Segment Open

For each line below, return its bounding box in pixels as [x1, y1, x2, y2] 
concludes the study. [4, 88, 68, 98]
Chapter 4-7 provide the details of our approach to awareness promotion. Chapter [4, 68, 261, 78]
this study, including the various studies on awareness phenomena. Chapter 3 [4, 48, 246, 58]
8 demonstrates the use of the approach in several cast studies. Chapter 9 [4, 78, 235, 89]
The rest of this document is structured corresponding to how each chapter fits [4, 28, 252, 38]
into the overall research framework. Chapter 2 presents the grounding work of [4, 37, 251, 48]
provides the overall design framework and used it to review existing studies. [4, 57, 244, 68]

Segment Closed
Segment Open

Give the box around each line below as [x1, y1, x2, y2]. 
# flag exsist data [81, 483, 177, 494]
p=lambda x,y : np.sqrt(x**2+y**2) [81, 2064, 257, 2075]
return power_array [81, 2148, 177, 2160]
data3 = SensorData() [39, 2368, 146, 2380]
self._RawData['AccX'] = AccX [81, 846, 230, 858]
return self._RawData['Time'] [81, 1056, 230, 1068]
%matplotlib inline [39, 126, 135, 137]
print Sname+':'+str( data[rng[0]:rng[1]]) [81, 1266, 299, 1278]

Segment Closed
Segment Open

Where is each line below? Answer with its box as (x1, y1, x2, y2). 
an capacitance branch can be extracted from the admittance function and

Segment Closed

Check each line of the records above, and copy those that hold the word "return".

• Exercise solution:
For each line below, return its bounding box in pixels as [x1, y1, x2, y2] 
return power_array [81, 2148, 177, 2160]
return self._RawData['Time'] [81, 1056, 230, 1068]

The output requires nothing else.